(Stored data entries)

*** Begin section ***

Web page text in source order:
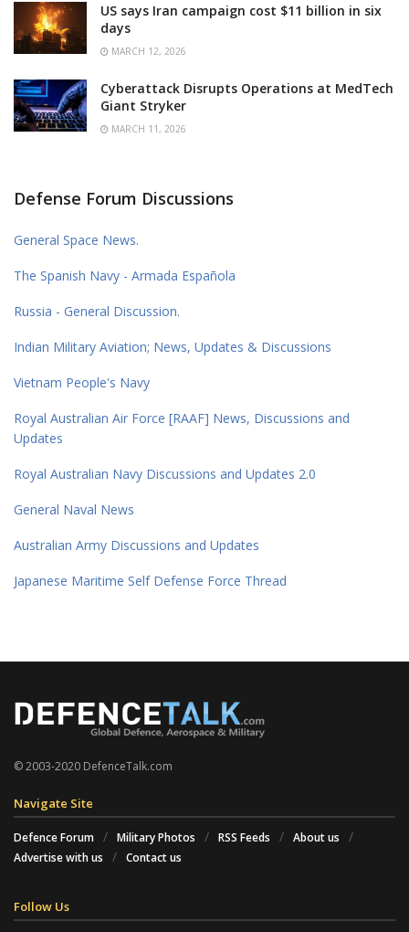
US says Iran campaign cost $11 billion in six
days
MARCH 12, 2026
Cyberattack Disrupts Operations at MedTech
Giant Stryker
MARCH 11, 2026
Defense Forum Discussions
General Space News.
The Spanish Navy - Armada Española
Russia - General Discussion.
Indian Military Aviation; News, Updates & Discussions
Vietnam People's Navy
Royal Australian Air Force [RAAF] News, Discussions and
Updates
Royal Australian Navy Discussions and Updates 2.0
General Naval News
Australian Army Discussions and Updates
Japanese Maritime Self Defense Force Thread
© 2003-2020 DefenceTalk.com
Navigate Site
Defence Forum Military Photos RSS Feeds
About us
Advertise with us
Contact us
Follow Us
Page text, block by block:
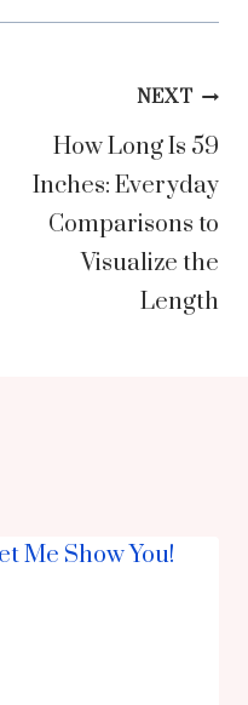
NEXT
How Long Is 59
Inches: Everyday
Comparisons to
Visualize the
Length

*** End section ***

> [Work to complete]: From the entries, count the lines that hold the string "Royal". Nothing but the number is needed.

> [Solution for this exercise]: 2